My agility instructor has started calling Mia Brat-Monkey. lol

See? It's not just me. 

She is progressing along but we're still having impulse control issues. 3rd week of class and she broke a stay and did all the obstacles in front of her. (A frame, hoop, jump jump, table) The jumps were set to standard poodle height and she still did them. She's never seen anything linked together either and yet she still did them all. 

Soooo.... second half the class the other two dogs continued on with actual agility training while me, Mia, and the trainer sat and worked on 'sit' and 'stay'. We can't really continue on until her sit and stay are better in distracting environments. Her attention span is literally about 3 seconds long...

My instructor said the smartest dogs are typically the hardest to train and that she can tell Mia is one of those dogs looking for loopholes in everything. I love my Brat but sometimes she's a bit much. When she's on though, oh my gosh is she ON. If I can get up to par in my handling skills, Mia is going to rock.

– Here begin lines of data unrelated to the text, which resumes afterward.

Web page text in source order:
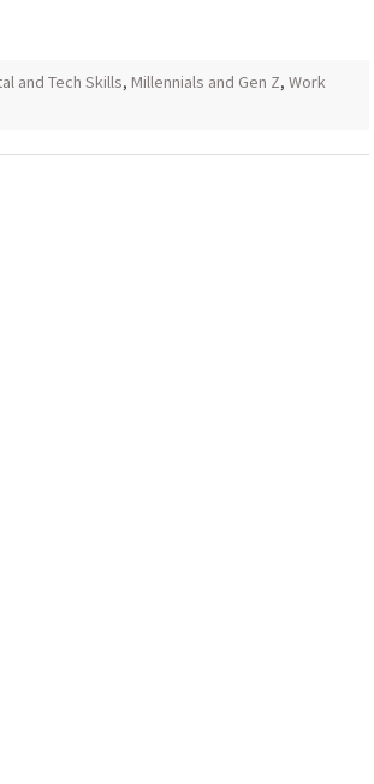
and Tech Skills, Millennials and Gen Z, Work
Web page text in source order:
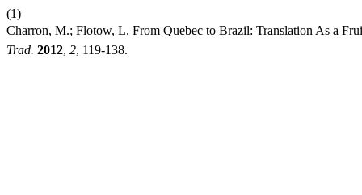
(1)
Charron, M.; Flotow, L. From Quebec to Brazil: Translation As a
Trad. 2012, 2, 119-138.
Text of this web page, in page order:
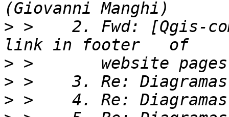
> >    2. Fwd: [Qgis-
>
>
>
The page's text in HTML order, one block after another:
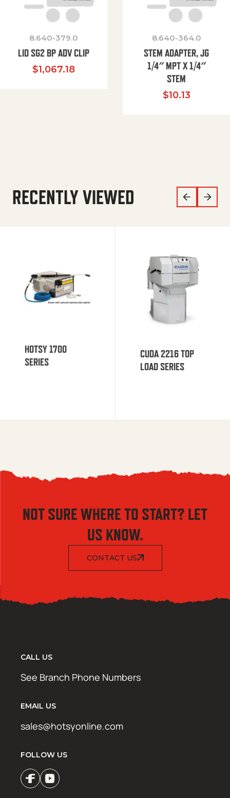
8.640-379.0
LID SG2 BP ADV CLIP
$1,067.18
8.640-364.0
STEM ADAPTER, JG
1/4″ MPT X 1/4″
STEM
$10.13
RECENTLY VIEWED
HOTSY 1700
SERIES
CUDA 2216 TOP
LOAD SERIES
NOT SURE WHERE TO START? LET
US KNOW.
CONTACT US
CALL US
See Branch Phone Numbers
EMAIL US
sales@hotsyonline.com
FOLLOW US
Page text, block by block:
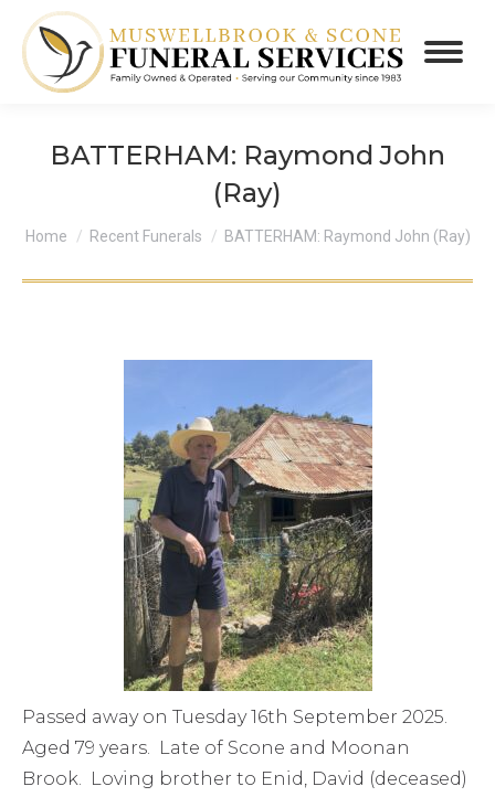
BATTERHAM: Raymond John
(Ray)
You are here:
Home Recent Funerals BATTERHAM: Raymond John (Ray)
Passed away on Tuesday 16th September 2025.
Aged 79 years. Late of Scone and Moonan
Brook. Loving brother to Enid, David (deceased)
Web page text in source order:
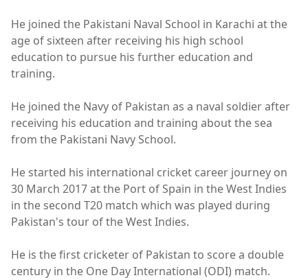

But sometimes I feel very out of my league with her to be honest.


----------



## Finkie_Mom (Mar 2, 2010)

OMG I think we're living the same life... Kimma was a NIGHTMARE tonight (going to make a ranting post about it in a minute...).

It's like the girl has never heard the word "wait" before! Ugh... But we get the dogs we get for a reason, right??

...Right??? LOL

Things will get better (at least that's what I keep telling myself!!!). 

If anyone can work it with Mia, you can. Keep it positive!!!


----------



## agility collie mom (Jan 26, 2008)

I have one of those too. Savannah can be a handful in class. You can just see the cogs turning. At times she just does it to make people laugh. My instructor calls her a "booger" sometimes. I like Brat-Monkey a lot better!


----------